Work instructions :: Repeat the records word for word, excluding any picture.

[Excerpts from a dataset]
- Opening Delimiter -
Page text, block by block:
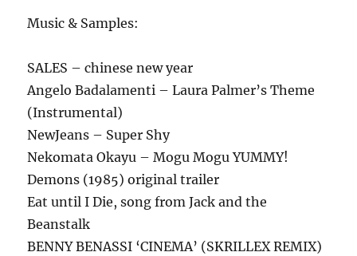
Music & Samples:
SALES – chinese new year
Angelo Badalamenti – Laura Palmer’s Theme
(Instrumental)
NewJeans – Super Shy
Nekomata Okayu – Mogu Mogu YUMMY!
Demons (1985) original trailer
Eat until I Die, song from Jack and the
Beanstalk
BENNY BENASSI ‘CINEMA’ (SKRILLEX REMIX)
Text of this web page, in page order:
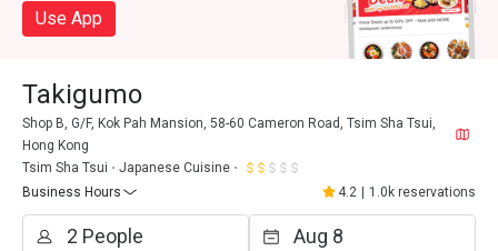
Use App
Takigumo
Shop B, G/F, Kok Pah Mansion, 58-60 Cameron Road, Tsim Sha Tsui,
Hong Kong
Tsim Sha Tsui
Japanese Cuisine
Business Hours
4.2 1.0k reservations
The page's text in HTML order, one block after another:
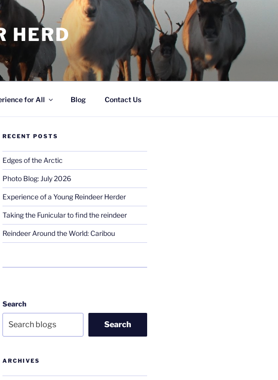
HERD
for All Blog Contact Us
RECENT POSTS
Edges of the Arctic
Photo Blog: July 2026
Experience of a Young Reindeer Herder
Taking the Funicular to find the reindeer
Reindeer Around the World: Caribou
Search
Search
ARCHIVES
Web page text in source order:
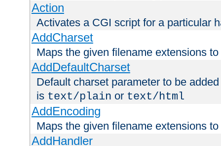
Action
Activates a CGI script for a particular
AddCharset
Maps the given filename extensions
AddDefaultCharset
Default charset parameter to be
is text/plain or text/html
AddEncoding
Maps the given filename extensions
AddHandler
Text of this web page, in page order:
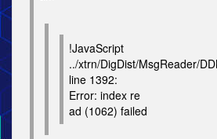
!JavaScript
../xtrn/DigDist/MsgReader/
line 1392:
Error: index re
ad (1062) failed
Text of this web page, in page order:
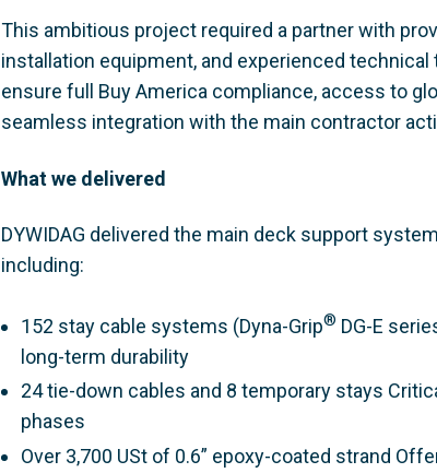
This ambitious project required a partner with
installation equipment, and experienced
ensure full Buy America compliance, access to
seamless integration with the main contractor
What we delivered
DYWIDAG delivered the main deck support
including:
152 stay cable systems (Dyna-Grip® DG-E
long-term durability
24 tie-down cables and 8 temporary stays
phases
Over 3,700 USt of 0.6” epoxy-coated strand
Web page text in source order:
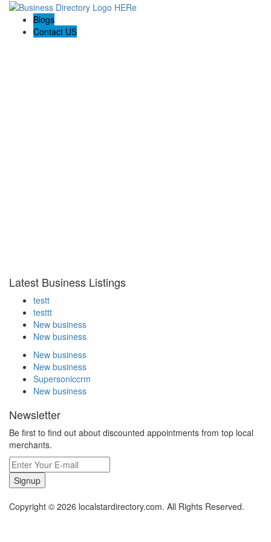
Blogs
Contact US
Latest Business Listings
testt
testtt
New business
New business
New business
New business
Supersoniccrm
New business
Newsletter
Be first to find out about discounted appointments from top local
merchants.
Signup
Copyright © 2026 localstardirectory.com. All Rights Reserved.
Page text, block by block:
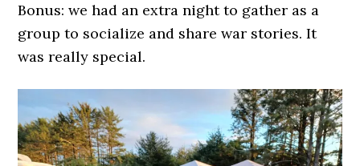
Bonus: we had an extra night to gather as a
group to socialize and share war stories. It
was really special.
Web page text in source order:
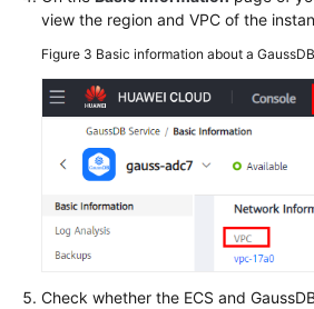
view the region and VPC of the
Figure 3 Basic information about a
Check whether the ECS and
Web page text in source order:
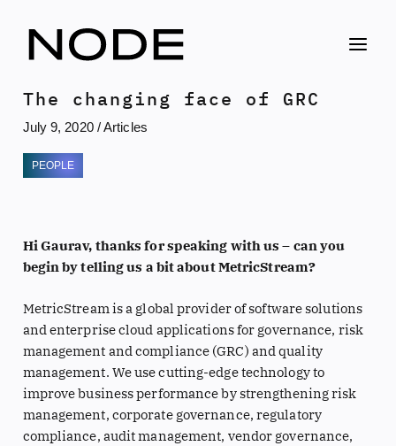
content
The changing face of GRC
July 9, 2020 /Articles
PEOPLE
Hi Gaurav, thanks for speaking with us – can you
begin by telling us a bit about MetricStream?
MetricStream is a global provider of software solutions
and enterprise cloud applications for governance, risk
management and compliance (GRC) and quality
management. We use cutting-edge technology to
improve business performance by strengthening risk
management, corporate governance, regulatory
compliance, audit management, vendor governance,
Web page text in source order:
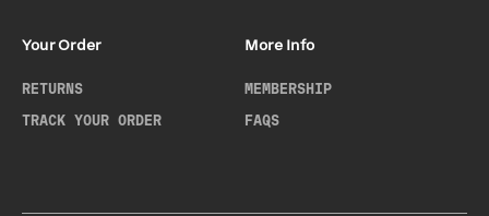
Your Order
RETURNS
TRACK YOUR ORDER
More Info
MEMBERSHIP
FAQS
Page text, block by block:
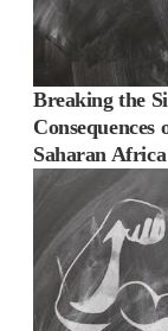
Breaking the
Saharan Africa
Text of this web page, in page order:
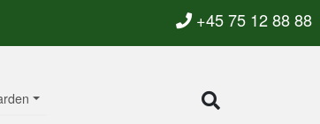
+45 75 12 88 88
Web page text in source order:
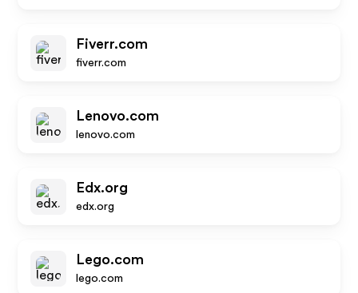
Fiverr.com
fiverr.com
Lenovo.com
lenovo.com
Edx.org
edx.org
Lego.com
lego.com
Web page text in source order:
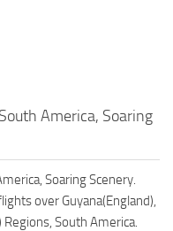
America, Soaring
Soaring Scenery.
over Guyana(England),
South America.
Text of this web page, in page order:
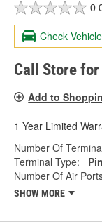
Check
Call Store
Add to
1 Year Limited
Number Of
Terminal Type:
Pin
Number Of Air
SHOW MORE
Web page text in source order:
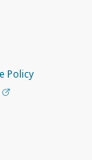
Policy
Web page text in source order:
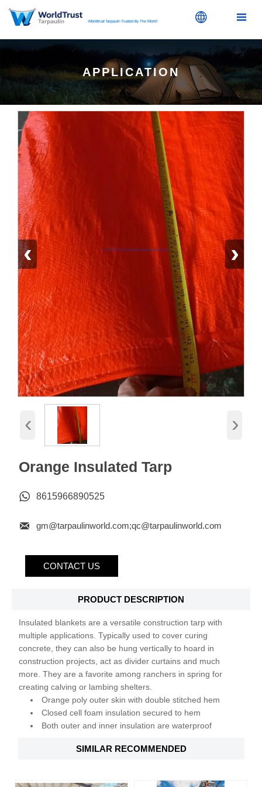
 
APPLICATION
‹ ›
‹ ›
Orange Insulated Tarp
 8615966890525
 gm@tarpaulinworld.com;qc@tarpaulinworld.com
CONTACT US
PRODUCT DESCRIPTION
Insulated blankets are a versatile construction tarp with
multiple applications. Typically used to cover curing
concrete, they can also be hung vertically to hoard in
construction projects, act as divider curtains and much
more. They are a favorite among ranchers in spring for
creating calving or lambing shelters.
Orange poly outer skin with double stitched hem
Closed cell foam insulation secured to hem
Both outer and inner insulation are waterproof
SIMILAR RECOMMENDED
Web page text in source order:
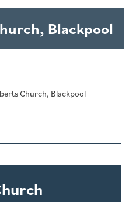
Blackpool
Church, Blackpool
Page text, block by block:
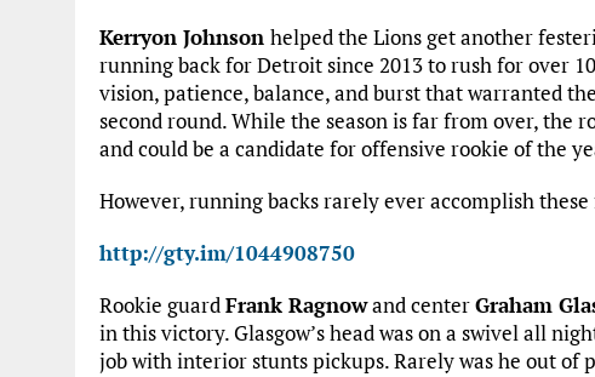
Kerryon Johnson helped the Lions get another
running back for Detroit since 2013 to rush for over
vision, patience, balance, and burst that warranted
second round. While the season is far from over, the
and could be a candidate for offensive rookie of the
However, running backs rarely ever accomplish
http://gty.im/1044908750
Rookie guardFrank Ragnowand centerGraham
in this victory. Glasgow’s head was on a swivel all
job with interior stunts pickups. Rarely was he out of
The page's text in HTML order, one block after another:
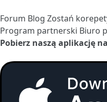
Forum Blog Zostań
Program partnerski Biuro
Pobierz naszą aplikację
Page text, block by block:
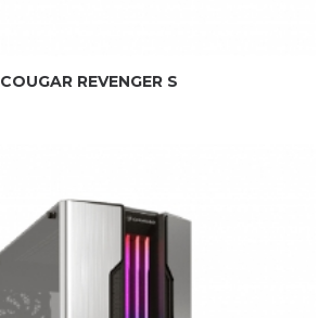
COUGAR REVENGER S
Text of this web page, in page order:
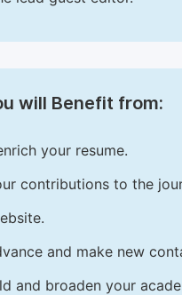
will Benefit from:
your resume.
contributions to the
and make new
and broaden your
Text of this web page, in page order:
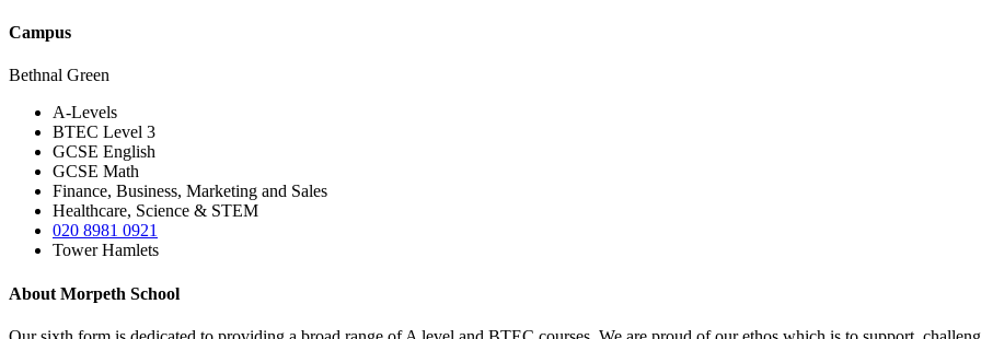
Campus
Bethnal Green
A-Levels
BTEC Level 3
GCSE English
GCSE Math
Finance, Business, Marketing and Sales
Healthcare, Science & STEM
020 8981 0921
Tower Hamlets
About Morpeth School
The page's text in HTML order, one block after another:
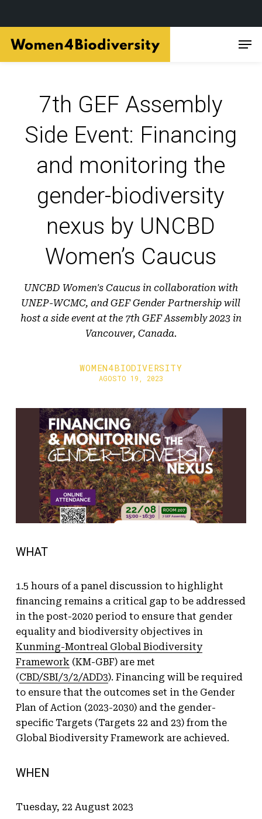
main
7th GEF Assembly
Side Event: Financing
and monitoring the
gender-biodiversity
nexus by UNCBD
Women’s Caucus
UNCBD Women's Caucus in collaboration with
UNEP-WCMC, and GEF Gender Partnership will
host a side event at the 7th GEF Assembly 2023 in
Vancouver, Canada.
WOMEN4BIODIVERSITY
AGOSTO 19, 2023
WHAT
1.5 hours of a panel discussion to highlight
financing remains a critical gap to be addressed
in the post-2020 period to ensure that gender
equality and biodiversity objectives in
Kunming-Montreal Global Biodiversity
Framework (KM-GBF) are met
(CBD/SBI/3/2/ADD3). Financing will be required
to ensure that the outcomes set in the Gender
Plan of Action (2023-2030) and the gender-
specific Targets (Targets 22 and 23) from the
Global Biodiversity Framework are achieved.
WHEN
Tuesday, 22 August 2023
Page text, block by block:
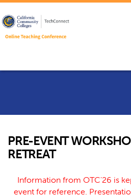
- Closing Delimiter -
Final answer ::
Page text, block by block:
Music & Samples:
SALES – chinese new year
Angelo Badalamenti – Laura Palmer’s Theme
(Instrumental)
NewJeans – Super Shy
Nekomata Okayu – Mogu Mogu YUMMY!
Demons (1985) original trailer
Eat until I Die, song from Jack and the
Beanstalk
BENNY BENASSI ‘CINEMA’ (SKRILLEX REMIX)
Text of this web page, in page order:
Use App
Takigumo
Shop B, G/F, Kok Pah Mansion, 58-60 Cameron Road, Tsim Sha Tsui,
Hong Kong
Tsim Sha Tsui
Japanese Cuisine
Business Hours
4.2 1.0k reservations
The page's text in HTML order, one block after another:
HERD
for All Blog Contact Us
RECENT POSTS
Edges of the Arctic
Photo Blog: July 2026
Experience of a Young Reindeer Herder
Taking the Funicular to find the reindeer
Reindeer Around the World: Caribou
Search
Search
ARCHIVES
Web page text in source order:
Action
Activates a CGI script for a particular
AddCharset
Maps the given filename extensions
AddDefaultCharset
Default charset parameter to be
is text/plain or text/html
AddEncoding
Maps the given filename extensions
AddHandler
Text of this web page, in page order:
!JavaScript
../xtrn/DigDist/MsgReader/
line 1392:
Error: index re
ad (1062) failed
Text of this web page, in page order:
This ambitious project required a partner with
installation equipment, and experienced
ensure full Buy America compliance, access to
seamless integration with the main contractor
What we delivered
DYWIDAG delivered the main deck support
including:
152 stay cable systems (Dyna-Grip® DG-E
long-term durability
24 tie-down cables and 8 temporary stays
phases
Over 3,700 USt of 0.6” epoxy-coated strand
Web page text in source order:
Blogs
Contact US
Latest Business Listings
testt
testtt
New business
New business
New business
New business
Supersoniccrm
New business
Newsletter
Be first to find out about discounted appointments from top local
merchants.
Signup
Copyright © 2026 localstardirectory.com. All Rights Reserved.
Page text, block by block:
Bonus: we had an extra night to gather as a
group to socialize and share war stories. It
was really special.
Web page text in source order:
view the region and VPC of the
Figure 3 Basic information about a
Check whether the ECS and
Web page text in source order:
content
The changing face of GRC
July 9, 2020 /Articles
PEOPLE
Hi Gaurav, thanks for speaking with us – can you
begin by telling us a bit about MetricStream?
MetricStream is a global provider of software solutions
and enterprise cloud applications for governance, risk
management and compliance (GRC) and quality
management. We use cutting-edge technology to
improve business performance by strengthening risk
management, corporate governance, regulatory
compliance, audit management, vendor governance,
Web page text in source order:
Your Order
RETURNS
TRACK YOUR ORDER
More Info
MEMBERSHIP
FAQS
Page text, block by block:
Breaking the
Saharan Africa
Text of this web page, in page order:
+45 75 12 88 88
Web page text in source order:
Fiverr.com
fiverr.com
Lenovo.com
lenovo.com
Edx.org
edx.org
Lego.com
lego.com
Web page text in source order:
America, Soaring
Soaring Scenery.
over Guyana(England),
South America.
Text of this web page, in page order:
Check
Call Store
Add to
1 Year Limited
Number Of
Terminal Type:
Pin
Number Of Air
SHOW MORE
Web page text in source order:
Policy
Web page text in source order:
 
APPLICATION
‹ ›
‹ ›
Orange Insulated Tarp
 8615966890525
 gm@tarpaulinworld.com;qc@tarpaulinworld.com
CONTACT US
PRODUCT DESCRIPTION
Insulated blankets are a versatile construction tarp with
multiple applications. Typically used to cover curing
concrete, they can also be hung vertically to hoard in
construction projects, act as divider curtains and much
more. They are a favorite among ranchers in spring for
creating calving or lambing shelters.
Orange poly outer skin with double stitched hem
Closed cell foam insulation secured to hem
Both outer and inner insulation are waterproof
SIMILAR RECOMMENDED
Web page text in source order:
Blackpool
Church, Blackpool
Page text, block by block:
Kerryon Johnson helped the Lions get another
running back for Detroit since 2013 to rush for over
vision, patience, balance, and burst that warranted
second round. While the season is far from over, the
and could be a candidate for offensive rookie of the
However, running backs rarely ever accomplish
http://gty.im/1044908750
Rookie guardFrank Ragnowand centerGraham
in this victory. Glasgow’s head was on a swivel all
job with interior stunts pickups. Rarely was he out of
The page's text in HTML order, one block after another:
Forum Blog Zostań
Program partnerski Biuro
Pobierz naszą aplikację
Page text, block by block:
COUGAR REVENGER S
Text of this web page, in page order:
will Benefit from:
your resume.
contributions to the
and make new
and broaden your
Text of this web page, in page order:
Campus
Bethnal Green
A-Levels
BTEC Level 3
GCSE English
GCSE Math
Finance, Business, Marketing and Sales
Healthcare, Science & STEM
020 8981 0921
Tower Hamlets
About Morpeth School
The page's text in HTML order, one block after another:
main
7th GEF Assembly
Side Event: Financing
and monitoring the
gender-biodiversity
nexus by UNCBD
Women’s Caucus
UNCBD Women's Caucus in collaboration with
UNEP-WCMC, and GEF Gender Partnership will
host a side event at the 7th GEF Assembly 2023 in
Vancouver, Canada.
WOMEN4BIODIVERSITY
AGOSTO 19, 2023
WHAT
1.5 hours of a panel discussion to highlight
financing remains a critical gap to be addressed
in the post-2020 period to ensure that gender
equality and biodiversity objectives in
Kunming-Montreal Global Biodiversity
Framework (KM-GBF) are met
(CBD/SBI/3/2/ADD3). Financing will be required
to ensure that the outcomes set in the Gender
Plan of Action (2023-2030) and the gender-
specific Targets (Targets 22 and 23) from the
Global Biodiversity Framework are achieved.
WHEN
Tuesday, 22 August 2023
Page text, block by block:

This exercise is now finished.